----- Materials provided -----

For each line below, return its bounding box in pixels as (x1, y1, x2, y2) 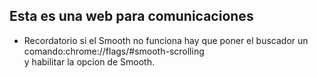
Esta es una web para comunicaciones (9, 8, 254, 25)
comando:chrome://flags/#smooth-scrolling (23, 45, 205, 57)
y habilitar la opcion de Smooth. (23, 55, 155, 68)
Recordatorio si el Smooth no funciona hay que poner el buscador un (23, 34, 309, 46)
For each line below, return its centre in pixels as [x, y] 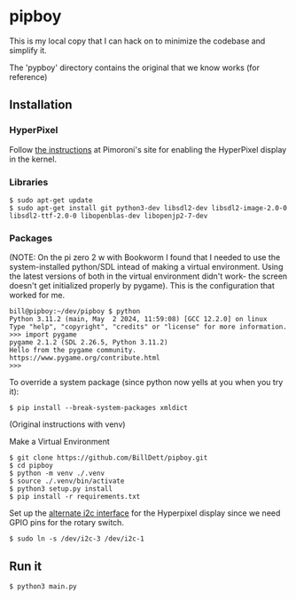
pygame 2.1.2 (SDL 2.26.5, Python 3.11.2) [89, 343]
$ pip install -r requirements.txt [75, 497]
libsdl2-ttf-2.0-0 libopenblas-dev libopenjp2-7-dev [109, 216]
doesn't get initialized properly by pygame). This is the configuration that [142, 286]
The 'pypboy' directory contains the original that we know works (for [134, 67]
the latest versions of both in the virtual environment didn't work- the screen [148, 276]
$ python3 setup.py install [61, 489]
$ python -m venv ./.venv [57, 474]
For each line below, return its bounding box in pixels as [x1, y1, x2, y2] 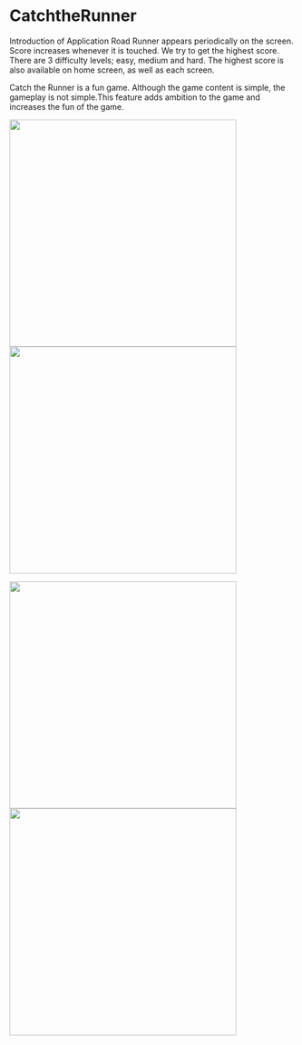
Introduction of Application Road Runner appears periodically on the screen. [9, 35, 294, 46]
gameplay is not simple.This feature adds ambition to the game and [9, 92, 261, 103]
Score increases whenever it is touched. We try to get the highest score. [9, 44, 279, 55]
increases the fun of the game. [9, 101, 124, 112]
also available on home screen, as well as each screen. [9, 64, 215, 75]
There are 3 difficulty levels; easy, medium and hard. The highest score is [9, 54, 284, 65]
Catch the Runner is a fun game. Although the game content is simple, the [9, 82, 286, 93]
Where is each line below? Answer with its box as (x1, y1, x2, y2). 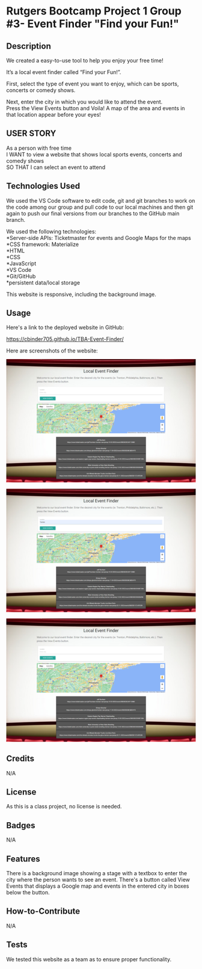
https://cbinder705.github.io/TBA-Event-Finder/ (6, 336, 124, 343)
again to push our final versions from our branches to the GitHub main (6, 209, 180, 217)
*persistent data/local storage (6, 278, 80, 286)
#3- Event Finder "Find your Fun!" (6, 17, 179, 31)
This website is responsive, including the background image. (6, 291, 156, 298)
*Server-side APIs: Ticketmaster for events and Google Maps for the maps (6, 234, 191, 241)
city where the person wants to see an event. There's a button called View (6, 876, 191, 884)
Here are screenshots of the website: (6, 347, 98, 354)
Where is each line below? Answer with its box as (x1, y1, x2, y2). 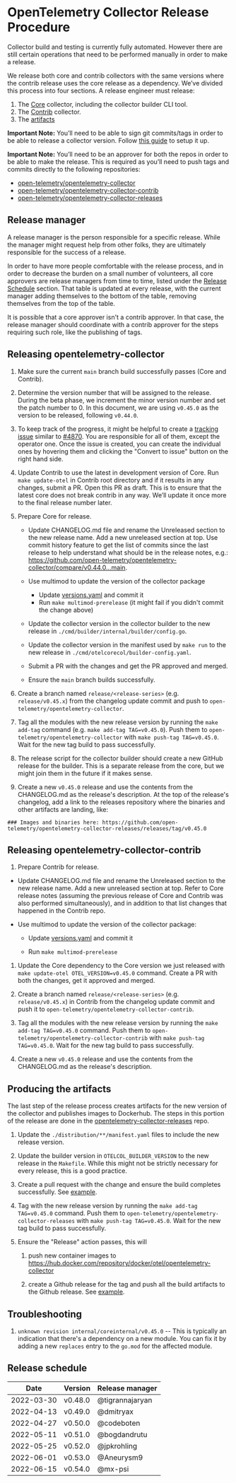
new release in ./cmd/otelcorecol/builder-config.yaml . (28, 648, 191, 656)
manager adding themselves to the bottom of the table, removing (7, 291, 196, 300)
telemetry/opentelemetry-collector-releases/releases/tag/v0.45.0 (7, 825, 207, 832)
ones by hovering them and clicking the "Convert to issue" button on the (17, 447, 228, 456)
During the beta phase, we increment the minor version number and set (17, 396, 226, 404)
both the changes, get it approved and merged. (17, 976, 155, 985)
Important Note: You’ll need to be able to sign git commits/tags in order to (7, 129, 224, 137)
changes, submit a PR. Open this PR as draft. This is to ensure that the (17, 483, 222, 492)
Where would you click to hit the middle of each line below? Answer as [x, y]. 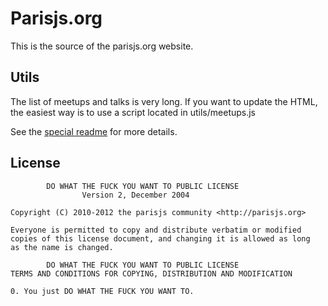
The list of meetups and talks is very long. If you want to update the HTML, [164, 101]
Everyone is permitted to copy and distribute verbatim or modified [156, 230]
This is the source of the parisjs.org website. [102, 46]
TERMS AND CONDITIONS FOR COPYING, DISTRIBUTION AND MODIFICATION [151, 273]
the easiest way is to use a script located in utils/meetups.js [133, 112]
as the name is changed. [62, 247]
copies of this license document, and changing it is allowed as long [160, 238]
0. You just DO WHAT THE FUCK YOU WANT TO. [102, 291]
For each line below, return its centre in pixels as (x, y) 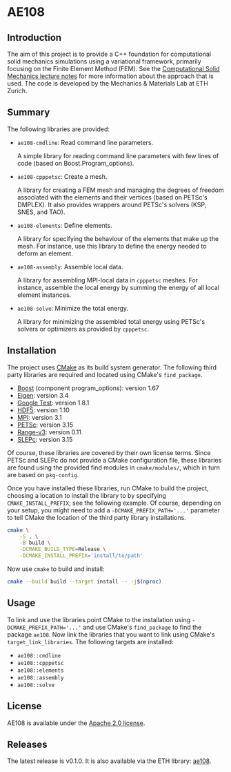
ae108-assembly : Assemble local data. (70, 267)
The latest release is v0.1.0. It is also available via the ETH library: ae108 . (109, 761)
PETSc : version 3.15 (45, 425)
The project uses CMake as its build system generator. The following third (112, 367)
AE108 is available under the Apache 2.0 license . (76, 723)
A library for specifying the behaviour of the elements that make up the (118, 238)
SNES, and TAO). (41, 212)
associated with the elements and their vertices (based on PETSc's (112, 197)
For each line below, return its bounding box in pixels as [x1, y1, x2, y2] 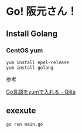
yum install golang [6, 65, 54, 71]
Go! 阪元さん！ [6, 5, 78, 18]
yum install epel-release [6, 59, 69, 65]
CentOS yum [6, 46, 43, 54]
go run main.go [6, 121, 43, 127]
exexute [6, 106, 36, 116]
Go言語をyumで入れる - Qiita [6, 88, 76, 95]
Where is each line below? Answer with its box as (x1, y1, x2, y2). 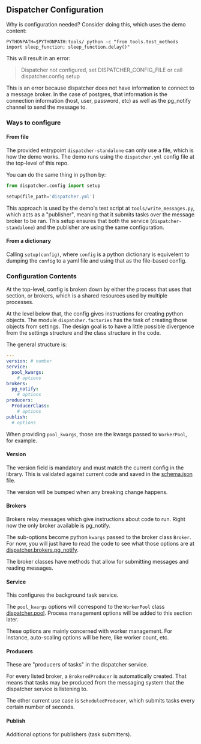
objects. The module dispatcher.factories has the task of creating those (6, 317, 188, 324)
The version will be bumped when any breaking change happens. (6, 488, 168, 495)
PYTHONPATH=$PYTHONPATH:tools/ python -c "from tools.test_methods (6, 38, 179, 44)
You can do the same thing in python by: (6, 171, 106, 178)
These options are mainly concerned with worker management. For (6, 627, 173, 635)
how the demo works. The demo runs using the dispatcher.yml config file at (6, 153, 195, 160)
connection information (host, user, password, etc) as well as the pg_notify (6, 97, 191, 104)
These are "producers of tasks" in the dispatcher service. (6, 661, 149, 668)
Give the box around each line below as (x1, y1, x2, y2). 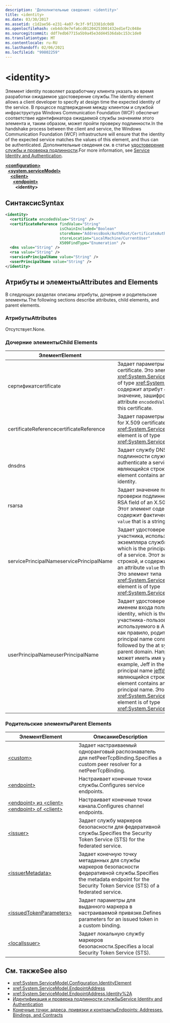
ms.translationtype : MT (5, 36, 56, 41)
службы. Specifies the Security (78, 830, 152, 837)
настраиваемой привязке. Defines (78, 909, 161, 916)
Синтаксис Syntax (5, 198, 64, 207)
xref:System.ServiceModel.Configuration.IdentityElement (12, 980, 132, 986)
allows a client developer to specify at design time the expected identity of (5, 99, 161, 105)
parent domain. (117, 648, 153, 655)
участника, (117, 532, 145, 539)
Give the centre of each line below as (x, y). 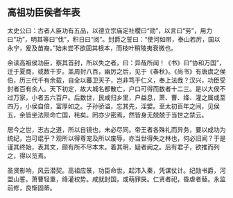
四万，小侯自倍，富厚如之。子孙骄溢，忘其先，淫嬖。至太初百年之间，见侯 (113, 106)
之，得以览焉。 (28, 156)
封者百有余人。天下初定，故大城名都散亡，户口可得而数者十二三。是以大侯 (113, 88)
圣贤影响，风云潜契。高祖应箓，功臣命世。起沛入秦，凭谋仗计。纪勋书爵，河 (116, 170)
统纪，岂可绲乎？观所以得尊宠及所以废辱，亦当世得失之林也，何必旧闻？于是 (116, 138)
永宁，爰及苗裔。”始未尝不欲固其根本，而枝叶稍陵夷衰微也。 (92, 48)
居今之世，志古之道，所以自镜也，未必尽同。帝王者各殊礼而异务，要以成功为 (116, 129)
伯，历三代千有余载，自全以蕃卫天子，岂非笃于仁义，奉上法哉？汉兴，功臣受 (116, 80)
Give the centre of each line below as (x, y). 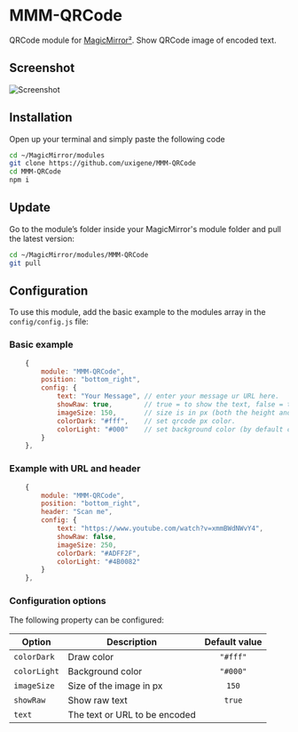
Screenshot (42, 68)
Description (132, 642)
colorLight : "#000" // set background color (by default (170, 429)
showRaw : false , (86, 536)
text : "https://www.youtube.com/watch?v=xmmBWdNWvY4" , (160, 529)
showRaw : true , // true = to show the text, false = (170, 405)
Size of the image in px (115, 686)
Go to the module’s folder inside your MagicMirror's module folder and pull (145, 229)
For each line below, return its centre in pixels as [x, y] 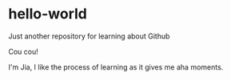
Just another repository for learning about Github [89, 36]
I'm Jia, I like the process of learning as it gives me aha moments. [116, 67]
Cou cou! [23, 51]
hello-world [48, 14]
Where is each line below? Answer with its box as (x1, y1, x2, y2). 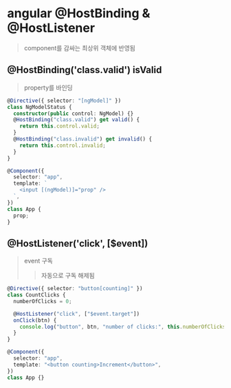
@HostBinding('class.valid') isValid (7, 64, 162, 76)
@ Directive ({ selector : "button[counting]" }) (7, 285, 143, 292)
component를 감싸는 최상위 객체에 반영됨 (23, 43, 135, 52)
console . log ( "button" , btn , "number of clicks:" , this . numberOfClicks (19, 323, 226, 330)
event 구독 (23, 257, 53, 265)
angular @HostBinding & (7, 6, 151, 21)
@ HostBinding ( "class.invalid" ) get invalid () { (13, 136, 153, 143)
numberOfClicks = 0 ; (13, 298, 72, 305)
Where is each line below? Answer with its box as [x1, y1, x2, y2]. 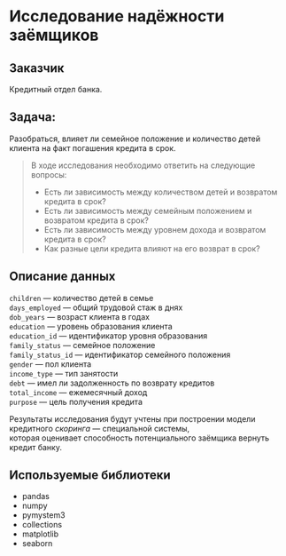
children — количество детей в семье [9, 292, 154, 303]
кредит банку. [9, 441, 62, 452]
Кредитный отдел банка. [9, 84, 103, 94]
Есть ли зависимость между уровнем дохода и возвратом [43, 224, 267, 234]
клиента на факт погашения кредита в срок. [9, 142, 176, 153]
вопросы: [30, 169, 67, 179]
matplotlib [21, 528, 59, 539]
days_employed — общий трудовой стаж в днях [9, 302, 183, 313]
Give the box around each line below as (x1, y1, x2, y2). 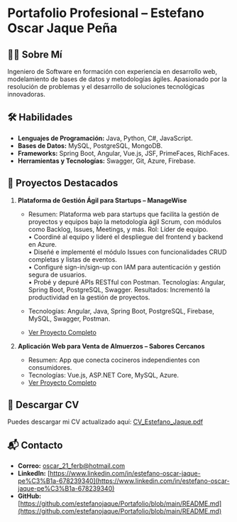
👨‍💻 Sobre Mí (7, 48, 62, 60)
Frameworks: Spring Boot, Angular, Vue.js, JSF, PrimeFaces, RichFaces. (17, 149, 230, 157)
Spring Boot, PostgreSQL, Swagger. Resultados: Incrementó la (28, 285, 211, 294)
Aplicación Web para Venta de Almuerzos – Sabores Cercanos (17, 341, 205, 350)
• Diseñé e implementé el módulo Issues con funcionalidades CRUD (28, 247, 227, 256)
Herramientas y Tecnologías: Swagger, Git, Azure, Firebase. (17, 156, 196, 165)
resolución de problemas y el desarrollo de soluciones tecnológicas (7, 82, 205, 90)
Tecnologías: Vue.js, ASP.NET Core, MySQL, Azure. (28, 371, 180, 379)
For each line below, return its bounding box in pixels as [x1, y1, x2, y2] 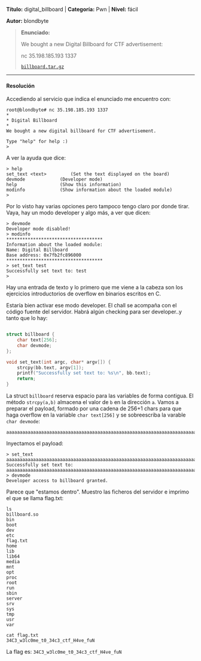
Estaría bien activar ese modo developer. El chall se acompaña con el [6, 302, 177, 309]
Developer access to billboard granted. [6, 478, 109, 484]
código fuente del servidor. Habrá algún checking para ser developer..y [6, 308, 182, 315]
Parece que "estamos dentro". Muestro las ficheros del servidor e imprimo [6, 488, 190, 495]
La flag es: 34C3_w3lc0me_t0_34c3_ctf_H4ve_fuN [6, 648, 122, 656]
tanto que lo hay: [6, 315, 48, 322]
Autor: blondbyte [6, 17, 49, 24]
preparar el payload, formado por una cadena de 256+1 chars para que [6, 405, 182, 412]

-----

▶ Your task: Leave the pictures out and please restate exactly the lines running from the start of the material through the one with "#3- Event Finder".

▶ Task solution:
For each line below, return its bounding box in pixels as (x1, y1, x2, y2) 
Esta es una web para comunicaciones (9, 8, 254, 25)
comando:chrome://flags/#smooth-scrolling (23, 45, 205, 57)
y habilitar la opcion de Smooth. (23, 55, 155, 68)
Recordatorio si el Smooth no funciona hay que poner el buscador un (23, 34, 309, 46)
For each line below, return its centre in pixels as [x, y] 
pygame 2.1.2 (SDL 2.26.5, Python 3.11.2) [89, 343]
$ pip install -r requirements.txt [75, 497]
libsdl2-ttf-2.0-0 libopenblas-dev libopenjp2-7-dev [109, 216]
doesn't get initialized properly by pygame). This is the configuration that [142, 286]
The 'pypboy' directory contains the original that we know works (for [134, 67]
the latest versions of both in the virtual environment didn't work- the screen [148, 276]
$ python3 setup.py install [61, 489]
$ python -m venv ./.venv [57, 474]
For each line below, return its bounding box in pixels as [x1, y1, x2, y2] 
Introduction of Application Road Runner appears periodically on the screen. [9, 35, 294, 46]
gameplay is not simple.This feature adds ambition to the game and [9, 92, 261, 103]
Score increases whenever it is touched. We try to get the highest score. [9, 44, 279, 55]
increases the fun of the game. [9, 101, 124, 112]
also available on home screen, as well as each screen. [9, 64, 215, 75]
There are 3 difficulty levels; easy, medium and hard. The highest score is [9, 54, 284, 65]
Catch the Runner is a fun game. Although the game content is simple, the [9, 82, 286, 93]
Where is each line below? Answer with its box as (x1, y1, x2, y2). 
https://cbinder705.github.io/TBA-Event-Finder/ (6, 336, 124, 343)
again to push our final versions from our branches to the GitHub main (6, 209, 180, 217)
*persistent data/local storage (6, 278, 80, 286)
#3- Event Finder "Find your Fun!" (6, 17, 179, 31)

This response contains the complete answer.